La Convention des entreprises pour le climat (CEC) entre dans le dur. Cette association du monde économique, créée en décembre dernier et inspirée de la Convention citoyenne pour le climat, vient de sélectionner 30 dirigeants et dirigeantes qui représenteront les premiers membres de sa Convention. Ils auront pour mission, après 12 jours de travail répartis sur huit mois, de proposer des "initiatives internes ambitieuses et crédibles permettant à l’entreprise d’agir pour la régénération de la biodiversité et de tenir une trajectoire carbone nationale de moins 40 % à horizon 2030". Ils devront également élaborer une plateforme de "propositions audacieuses et impactantes" pour 2022.

"C’est la première vague de recrutement, à terme la CEC sera dotée de 150 membres", explique Eric Duverger, cofondateur de la Convention. 130 dirigeants et dirigeantes d’entreprises ont déjà candidaté. Pour l’instant, la sélection repose sur un mot d’ordre : la diversité. "Certaines produisent de la bière en Corse, de l’acier inoxydable en Savoie... Elles gèrent des hôtels et restaurants, délivrent des conseils en stratégie, en data science ou en ingénierie. Notre rêve, c’est que les dirigeants participants à la CEC embarquent dans leur réinvention tout le tissu économique français", note Eric Duverger. 

Ne pas tomber dans le piège de l'entre-soi

Ne pas s’enfermer dans l’entre-soi, un piège que la Convention des entreprises pour le climat veut à tout prix éviter. L’enjeu est ainsi de trouver le bon équilibre entre les pionniers, leaders de la transition écologique et ceux, représentants de secteurs au fort potentiel de décarbonation. Dans la liste des 30 premiers dirigeants on trouve ainsi Araymond & Cie, fournisseur de l'industrie automobile ou encore l’entreprise métallurgie Ugitech, premier employeur privé de la Savoie.

"Le but n’est pas de prêcher des convaincus", défend l’une des nouvelles membres de la CEC, Céline Romain, directrice de RH Solutions et membre du Comex 40 du Medef réunissant la nouvelle génération de chefs d’entreprise. "La responsabilité sociétale des entreprises (RSE) ne se réduit pas à la suppression des mails. Or, pour les néophytes, la RSE est un sujet très complexe. Ce qui manque aujourd’hui ce sont des outils très pratiques, une marche à suivre concrète pour réussir sa transition", explique-t-elle. La Convention des entreprises pour le climat peut ainsi servir de guide, mais aussi de levier pour les sociétés qui ont dû mal à suivre. 

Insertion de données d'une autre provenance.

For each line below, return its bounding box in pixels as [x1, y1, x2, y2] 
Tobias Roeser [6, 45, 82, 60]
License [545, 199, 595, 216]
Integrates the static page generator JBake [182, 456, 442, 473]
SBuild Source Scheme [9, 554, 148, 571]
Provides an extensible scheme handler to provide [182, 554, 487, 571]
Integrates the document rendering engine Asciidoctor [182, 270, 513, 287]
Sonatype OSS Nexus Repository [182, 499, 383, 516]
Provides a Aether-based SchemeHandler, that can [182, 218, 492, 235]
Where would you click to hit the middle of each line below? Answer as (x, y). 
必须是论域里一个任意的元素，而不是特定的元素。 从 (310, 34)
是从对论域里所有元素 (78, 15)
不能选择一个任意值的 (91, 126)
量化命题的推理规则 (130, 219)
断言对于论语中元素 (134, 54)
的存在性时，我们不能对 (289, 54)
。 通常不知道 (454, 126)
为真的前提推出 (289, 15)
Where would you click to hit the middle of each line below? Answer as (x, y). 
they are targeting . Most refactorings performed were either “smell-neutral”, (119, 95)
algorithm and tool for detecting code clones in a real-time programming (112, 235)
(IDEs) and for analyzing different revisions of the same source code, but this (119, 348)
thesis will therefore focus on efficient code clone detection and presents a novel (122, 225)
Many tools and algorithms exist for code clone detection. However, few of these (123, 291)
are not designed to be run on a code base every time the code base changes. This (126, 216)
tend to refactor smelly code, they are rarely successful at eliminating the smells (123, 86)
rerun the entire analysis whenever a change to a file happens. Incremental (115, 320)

Pression sur la campagne présidentielle

"Je vois la Convention des entreprises pour le climat comme une occasion supplémentaire d'identifier de nouvelles pratiques qui nous permettront d'accompagner davantage nos clients et nos partenaires vers l'adoption de mesures plus durables et écoresponsables", témoigne Laurent Félix, associé dirigeant d’Ekimetrics, cabinet de conseil en data science. Si la CEC va servir pour transformer les entreprises en interne, le but est aussi de peser sur les politiques. Les déceptions des membres de la Convention citoyenne pour le climat, qui ont noté très sévèrement le gouvernement sur la reprise de leurs propositions, ne semblent pas décourager les dirigeants de la CEC. 

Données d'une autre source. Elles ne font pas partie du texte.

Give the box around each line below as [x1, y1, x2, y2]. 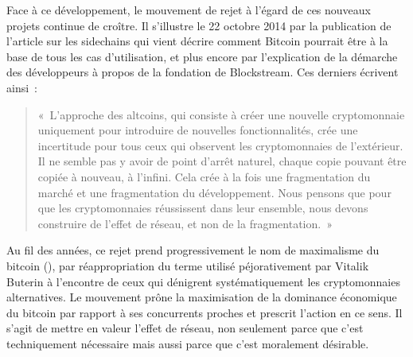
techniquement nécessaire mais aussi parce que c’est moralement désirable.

"Il y a une grosse différence entre les citoyens et les entreprises. Ces dernières représentent la création de la richesse. C’est malheureux mais ce poids financier trouve un écho beaucoup plus fort dans le monde politique. Elles auront forcément plus d’impact", veut croire Céline Romain. Les cofondateurs de la CEC ont d’ailleurs bien choisi leur timing. Les propositions des entreprises seront délivrées pendant la campagne présidentielle. "Les choses sont en train de basculer", assure Éric Duverger.